One Life to Learn: Inferring Symbolic World Models for Stochastic Environments from Unguided Exploration
In the realm of artificial intelligence, symbolic world modeling plays a crucial role in how agents understand and interact with their environments. A recent paper, titled “One Life to Learn: Inferring Symbolic World Models for Stochastic Environments from Unguided Exploration,” proposes a novel approach to this challenge. The study, available on arXiv as document 2510.12088v2, tackles the complexities of learning in stochastic environments where traditional methods may fall short.
Abstract Overview
The abstract of the paper emphasizes the need for agents to infer and represent transitional dynamics of their environments as executable programs. Previous research primarily concentrated on deterministic environments, marked by ample interaction data and human guidance. In contrast, this work addresses a more realistic scenario where agents have only “one life” to explore hostile environments without any human assistance.
The OneLife Framework
The authors introduce OneLife, a framework designed to model world dynamics through conditionally-activated programmatic laws within a probabilistic programming framework. Key features of this framework include:
- Precondition-Effect Structure: Each law within the framework operates based on preconditions that trigger effects in the relevant world states.

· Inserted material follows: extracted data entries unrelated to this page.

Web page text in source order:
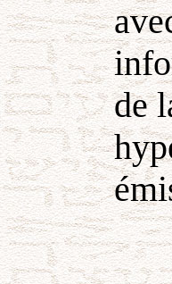
de
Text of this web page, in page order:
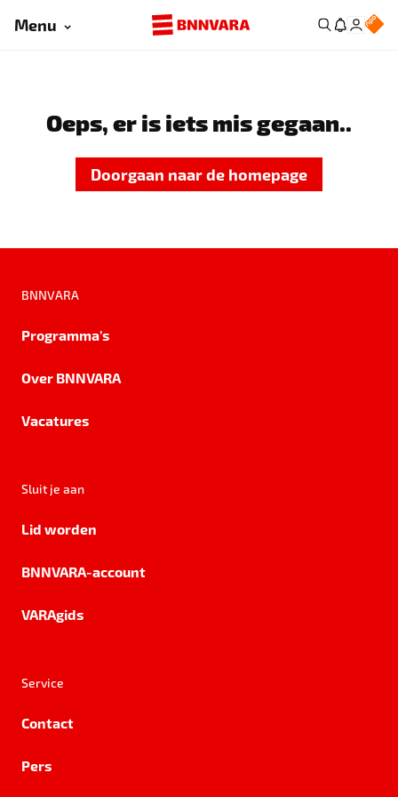
Menu
Oeps, er is iets mis gegaan..
Doorgaan naar de homepage
BNNVARA
Programma's
Over BNNVARA
Vacatures
Sluit je aan
Lid worden
BNNVARA-account
VARAgids
Service
Contact
Pers
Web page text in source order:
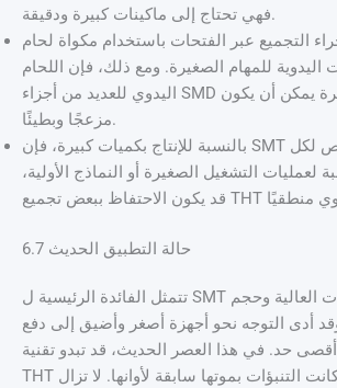
فهي تحتاج إلى ماكينات كبيرة ودقيقة.
التجميع عبر الفتحات باستخدام مكواة لحام
اليدوية للمهام الصغيرة. ومع ذلك، فإن اللحام
اليدوي للعديد من أجزاء SMD الصغيرة يمكن أن يكون
مزعجًا وبطيئًا.
بالنسبة للإنتاج بكميات كبيرة، فإن SMT أسرع وأرخص لكل
لعمليات التشغيل الصغيرة أو النماذج الأولية،
6.7 حالة التطبيق الحديث
تتمثل الفائدة الرئيسية ل SMT في كثافة المكونات العالية وحجم
أدى التوجه نحو أجهزة أصغر وأضيق إلى دفع
حد. في هذا العصر الحديث، قد تبدو تقنية
THT قديمة. ومع ذلك، كانت التنبؤات بموتها سابقة لأوانها. لا تزال
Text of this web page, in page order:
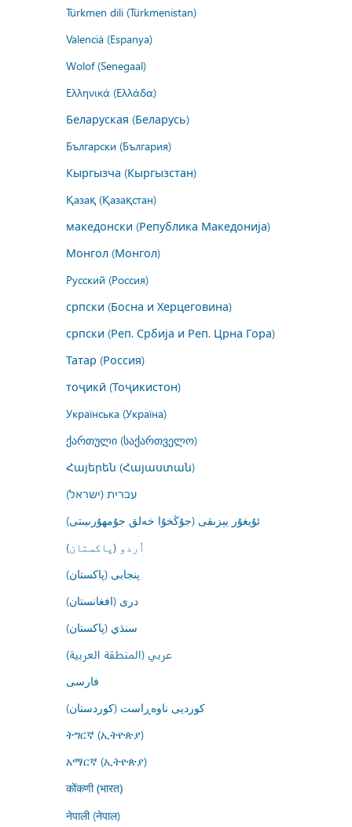
Türkmen dili (Türkmenistan)
Valencià (Espanya)
Wolof (Senegaal)
Ελληνικά (Ελλάδα)
Беларуская (Беларусь)
Български (България)
Кыргызча (Кыргызстан)
Қазақ (Қазақстан)
македонски (Република Македонија)
Монгол (Монгол)
Русский (Россия)
српски (Босна и Херцеговина)
српски (Реп. Србија и Реп. Црна Гора)
Татар (Россия)
тоҷикӣ (Тоҷикистон)
Українська (Україна)
ქართული (საქართველო)
Հայերեն (Հայաստան)
עברית (ישראל)
ئۇيغۇر يېزىقى (جۇڭخۇا خەلق جۇمھۇرىيىتى)
اُردو (پاکستان)
پنجابی (پاکستان)
درى (افغانستان)
سنڌي (پاکستان)
عربي (المنطقة العربية)
فارسى
کوردیی ناوەڕاست (کوردستان)
ትግርኛ (ኢትዮጵያ)
አማርኛ (ኢትዮጵያ)
कोंकणी (भारत)
नेपाली (नेपाल)
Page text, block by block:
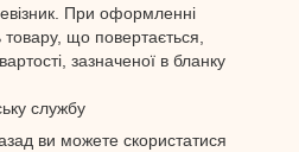
При оформленні
товару, що повертається,
зазначеної в бланку
службу
ви можете скористатися
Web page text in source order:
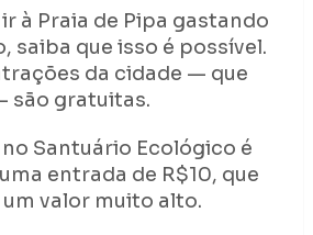
à Praia de Pipa gastando
saiba que isso é possível.
da cidade — que
são gratuitas.
Santuário Ecológico é
entrada de R$10, que
valor muito alto.
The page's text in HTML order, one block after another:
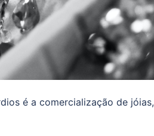
é a comercialização de jóias,

- Dynamic Computation Graph: This design allows the framework to route inference and optimization solely through laws that are relevant, thereby avoiding scaling challenges associated with complex environments.
- Learning Stochastic Dynamics: OneLife is capable of learning stochastic dynamics even with sparse rule activation, making it adaptable in unpredictable settings.
Evaluation Protocol
To effectively evaluate the performance of OneLife, the authors established a new evaluation protocol that focuses on two key metrics:
- State Ranking: This metric assesses the agent’s ability to distinguish between plausible and implausible future states.

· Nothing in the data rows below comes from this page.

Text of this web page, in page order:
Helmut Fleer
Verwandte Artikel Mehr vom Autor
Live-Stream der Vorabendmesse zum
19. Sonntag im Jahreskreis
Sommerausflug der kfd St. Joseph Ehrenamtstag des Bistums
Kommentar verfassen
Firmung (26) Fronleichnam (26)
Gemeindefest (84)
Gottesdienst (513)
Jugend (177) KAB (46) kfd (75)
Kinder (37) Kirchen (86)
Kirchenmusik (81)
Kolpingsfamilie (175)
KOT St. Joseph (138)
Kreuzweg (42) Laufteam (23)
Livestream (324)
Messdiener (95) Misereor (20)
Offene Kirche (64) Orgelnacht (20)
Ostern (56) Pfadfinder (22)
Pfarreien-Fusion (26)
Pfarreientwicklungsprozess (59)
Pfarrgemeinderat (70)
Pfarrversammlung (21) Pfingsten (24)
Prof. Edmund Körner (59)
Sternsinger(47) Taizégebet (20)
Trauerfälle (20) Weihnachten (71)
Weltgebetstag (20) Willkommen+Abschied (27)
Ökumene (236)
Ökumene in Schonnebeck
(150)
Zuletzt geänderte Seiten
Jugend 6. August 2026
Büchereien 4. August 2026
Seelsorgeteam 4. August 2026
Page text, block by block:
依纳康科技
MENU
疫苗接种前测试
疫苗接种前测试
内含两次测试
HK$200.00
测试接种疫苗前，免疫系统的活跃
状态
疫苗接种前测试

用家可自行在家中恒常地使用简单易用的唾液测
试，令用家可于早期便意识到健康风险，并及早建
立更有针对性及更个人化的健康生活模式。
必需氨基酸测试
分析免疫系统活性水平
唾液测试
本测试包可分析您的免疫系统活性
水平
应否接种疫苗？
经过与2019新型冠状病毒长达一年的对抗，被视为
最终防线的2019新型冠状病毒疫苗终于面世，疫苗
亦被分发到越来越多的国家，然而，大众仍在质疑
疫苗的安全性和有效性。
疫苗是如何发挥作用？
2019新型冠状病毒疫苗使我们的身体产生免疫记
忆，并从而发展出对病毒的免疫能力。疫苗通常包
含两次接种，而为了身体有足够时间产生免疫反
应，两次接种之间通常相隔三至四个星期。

- State Fidelity: This measure evaluates the agent’s capability to generate future states that closely resemble the actual reality of the environment.
Experimental Results
The framework was subjected to rigorous testing in Crafter-OO, a reimplementation of the Crafter environment. This setup allowed for a structured, object-oriented symbolic state with a pure transition function. The results were promising:
- OneLife successfully learned key dynamics of the environment from minimal, unguided interactions.

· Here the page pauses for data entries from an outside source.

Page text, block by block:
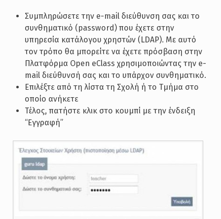
Συμπληρώσετε την e-mail διεύθυνση σας και το
συνθηματικό (password) που έχετε στην
υπηρεσία κατάλογου χρηστών (LDAP). Με αυτό
τον τρόπο θα μπορείτε να έχετε πρόσβαση στην
Πλατφόρμα Open eClass χρησιμοποιώντας την e-
mail διεύθυνσή σας και το υπάρχον συνθηματικό.
Επιλέξτε από τη λίστα τη Σχολή ή το Τμήμα στο
οποίο ανήκετε
Τέλος, πατήστε κλικ στο κουμπί με την ένδειξη
“Εγγραφή”
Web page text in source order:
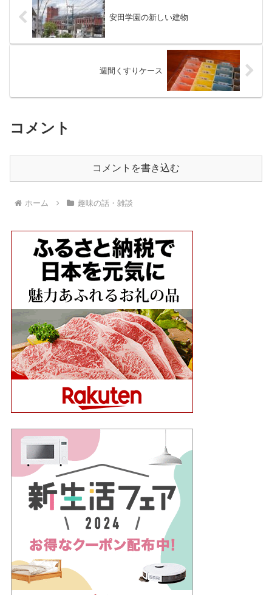
安田学園の新しい建物
週間くすりケース
コメント
コメントを書き込む
ホーム 趣味の話・雑談
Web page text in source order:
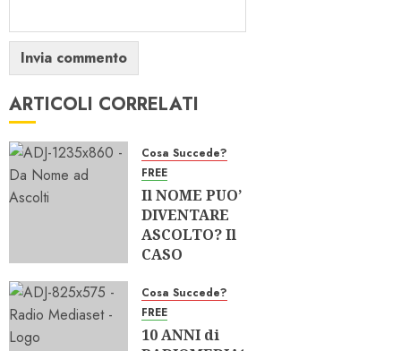
ARTICOLI CORRELATI
Cosa Succede?
FREE
Il NOME PUO’
DIVENTARE
ASCOLTO? Il
CASO
ITALIANA”
04/08/2026
0
169
Cosa Succede?
FREE
10 ANNI di
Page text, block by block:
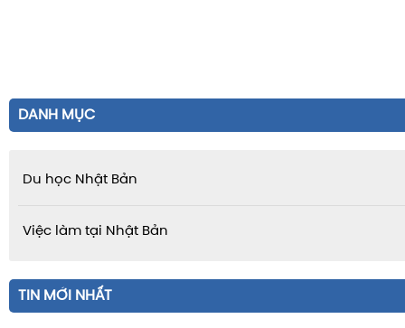
DANH MỤC
Du học Nhật Bản
Việc làm tại Nhật Bản
TIN MỚI NHẤT

- The framework outperformed a strong baseline in 16 out of 23 scenarios tested.
- Simulated rollouts demonstrated effective planning capabilities, identifying superior strategies for future actions.
Conclusion
The work presented in this study lays a solid foundation for the autonomous construction of programmatic world models in unknown and complex environments. By enabling agents to learn and adapt through unguided exploration, OneLife represents a significant advancement in the field of AI, offering new possibilities for the development of intelligent systems that can operate effectively in unpredictable settings.